As btcd nears completion we decided to have at least one round of deslugging because we were much slower then bitcoind during chain download. Let me clarify that term for the ones that don’t know what that means. Deslugging is the art of measuring (or profiling) run times of individual functions, determining which ones are slugs and which ones could be optimized. Armed with that data one attacks said functions to see if there are some less then optimal algorithms. Surprisingly enough, this is often the case. An industry truism is “measuring is knowing” and attacking functions based on gut feeling often does not yield satisfying results. As always with these exercises, some things work and some don’t. Throughout this blog I’d like to walk our readers through some optimizations that succeeded, and one, objectively, failed attempt.
At first we created a profile of every single function during the initial block download. We found some very surprising results, there were 10 or so functions that were not expected at all to show up in the results and the kicker for this blog, database compacting and transaction lookups use a whopping 45% of the total runtime.
Since IO use was so high we decided to attack it. The idea was, let’s use a flat file database for transactions since appends are essentially free however at the cost of longer lookups and more complex code. The outcome wasn’t certain and we had some pretty vociferous debates. Opinions ranged from “50-60% improvement” to “it probably is a wash”. Despite having an uncertain outcome we decided to go ahead and do the experiment. The potential reward outweighed the development cost.
The proof of concept of this code was implemented over a couple of days and testing began. Initial tests were not very encouraging because we only saw a raw speedup of 10-15%. As expected lookups were not significantly faster either. Unfortunately in the available time we did not get the answer to two questions. Namely, what is the true performance impact of spinning disk vs memory/SSD and why is bitcoind faster than btcd on slower hardware. With these results in hand we had to make a decision. Are we moving forward with this code or shelve it until a later time. The decision was made to, for now, abandon the effort and concentrate on other things.
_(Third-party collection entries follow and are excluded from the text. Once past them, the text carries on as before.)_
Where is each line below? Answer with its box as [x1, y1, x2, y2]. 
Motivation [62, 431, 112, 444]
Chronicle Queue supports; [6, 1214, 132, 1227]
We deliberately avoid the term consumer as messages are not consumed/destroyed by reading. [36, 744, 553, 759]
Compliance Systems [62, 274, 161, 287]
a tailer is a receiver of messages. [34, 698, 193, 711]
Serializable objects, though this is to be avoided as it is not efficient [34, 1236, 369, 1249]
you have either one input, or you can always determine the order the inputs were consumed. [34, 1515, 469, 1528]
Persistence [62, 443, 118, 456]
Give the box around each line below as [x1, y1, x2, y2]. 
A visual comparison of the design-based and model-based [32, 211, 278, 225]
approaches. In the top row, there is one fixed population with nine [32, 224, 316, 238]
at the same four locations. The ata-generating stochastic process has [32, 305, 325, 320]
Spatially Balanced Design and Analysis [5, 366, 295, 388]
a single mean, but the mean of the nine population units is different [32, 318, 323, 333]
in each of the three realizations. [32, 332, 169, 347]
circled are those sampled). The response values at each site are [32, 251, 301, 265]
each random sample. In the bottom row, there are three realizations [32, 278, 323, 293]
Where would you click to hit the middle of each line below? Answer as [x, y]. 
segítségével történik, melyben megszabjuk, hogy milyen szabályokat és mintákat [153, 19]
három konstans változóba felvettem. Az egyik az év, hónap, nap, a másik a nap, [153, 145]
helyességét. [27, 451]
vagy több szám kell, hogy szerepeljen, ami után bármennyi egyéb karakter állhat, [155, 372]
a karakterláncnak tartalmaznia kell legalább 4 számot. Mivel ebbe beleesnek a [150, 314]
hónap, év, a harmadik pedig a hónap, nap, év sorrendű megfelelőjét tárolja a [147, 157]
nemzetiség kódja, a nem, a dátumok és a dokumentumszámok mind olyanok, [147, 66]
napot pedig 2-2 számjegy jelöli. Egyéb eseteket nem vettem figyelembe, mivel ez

So with so much raw potential, why did we abandon this effort? The answer to that is multi pronged. Let me enumerate the major decision bullets:
- Writing the missing bits to harden this code is complex and time consuming. Making this code production ready would push back the feature complete date.
- The apparent speedup was relatively low on the expectation scale.
- Lookups are more expensive, however can result in less disk I/O.
- Dealing with corrupt journals/flat-file/database is not only complex it has the potential of a very negative user experience. If corruption of any sort is detected then the database components must be validated, this is inherent to the its size a very long operation.
- There were/are more optimizations possible before we need to reassess the performance profile of btcd.
We went ahead and deslugged a bunch of functions and we got some pretty substantial gains. We found functions where something as simple as generating unneeded garbage collection caused orders of magnitude of unneeded runtime to more elaborate fixes that required rethinking the algorithm. In total we shaved off about 3.5 hours out of 8 during the initial block download, up to the checkpoint, which brought us roughly on par with bitcoind. After the checkpoint btcd is much slower due to not having optimized crypto functionality. We will get to that once we reach feature parity. Once crypto optimizations are complete we will run a new round of profiling to see what needs to be deslugged.
What has not been mentioned throughout this blog is how incredibly useful and simple the Go profiling tools are. It goes without saying that the tools are what made deslugging possible in the first place. Even though most languages have profiling tools they are usually an afterthought and require gymnastics to get to work. As with just about anything Go profiling “just works” and requires almost no work on the part of the user. Go proves again to be substantially better than other languages when it comes to shortening development cycles because useful tools are integrated into the development environment.